▶ Problem description: From the line with "For each line" to the line with "Bugs et améliorations [6, 27, 89, 37]", retype each line exactly as it stands in the records below, but skip the pictures.

▶ Dataset records:
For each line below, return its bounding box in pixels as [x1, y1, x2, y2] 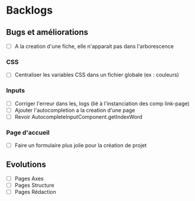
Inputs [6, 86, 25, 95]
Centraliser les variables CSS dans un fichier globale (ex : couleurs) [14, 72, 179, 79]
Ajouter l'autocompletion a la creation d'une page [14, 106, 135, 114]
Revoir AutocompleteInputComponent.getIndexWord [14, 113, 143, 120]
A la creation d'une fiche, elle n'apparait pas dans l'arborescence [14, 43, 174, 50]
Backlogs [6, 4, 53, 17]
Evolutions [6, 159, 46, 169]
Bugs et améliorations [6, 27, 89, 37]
...
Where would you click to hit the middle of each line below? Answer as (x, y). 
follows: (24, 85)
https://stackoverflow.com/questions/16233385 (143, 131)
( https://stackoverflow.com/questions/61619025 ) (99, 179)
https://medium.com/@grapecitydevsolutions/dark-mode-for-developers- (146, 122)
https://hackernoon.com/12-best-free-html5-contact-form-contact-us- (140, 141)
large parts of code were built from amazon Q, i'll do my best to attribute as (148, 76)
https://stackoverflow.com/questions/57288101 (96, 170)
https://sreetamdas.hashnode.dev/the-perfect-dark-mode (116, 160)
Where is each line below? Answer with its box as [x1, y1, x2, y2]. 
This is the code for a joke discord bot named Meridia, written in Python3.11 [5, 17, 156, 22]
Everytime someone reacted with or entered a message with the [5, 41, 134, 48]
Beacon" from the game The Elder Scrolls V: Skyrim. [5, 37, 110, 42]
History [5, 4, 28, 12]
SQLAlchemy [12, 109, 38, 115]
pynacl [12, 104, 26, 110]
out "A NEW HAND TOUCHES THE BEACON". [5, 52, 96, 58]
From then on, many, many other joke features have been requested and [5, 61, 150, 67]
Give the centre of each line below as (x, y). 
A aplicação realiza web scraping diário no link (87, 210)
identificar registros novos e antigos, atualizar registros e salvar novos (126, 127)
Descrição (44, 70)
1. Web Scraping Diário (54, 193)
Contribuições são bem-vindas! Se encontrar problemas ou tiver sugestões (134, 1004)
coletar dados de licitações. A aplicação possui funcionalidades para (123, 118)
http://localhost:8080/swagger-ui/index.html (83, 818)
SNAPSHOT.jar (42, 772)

▶ Answer to the problem:
For each line below, return its bounding box in pixels as [x1, y1, x2, y2] 
Inputs [6, 86, 25, 95]
Centraliser les variables CSS dans un fichier globale (ex : couleurs) [14, 72, 179, 79]
Ajouter l'autocompletion a la creation d'une page [14, 106, 135, 114]
Revoir AutocompleteInputComponent.getIndexWord [14, 113, 143, 120]
A la creation d'une fiche, elle n'apparait pas dans l'arborescence [14, 43, 174, 50]
Backlogs [6, 4, 53, 17]
Evolutions [6, 159, 46, 169]
Bugs et améliorations [6, 27, 89, 37]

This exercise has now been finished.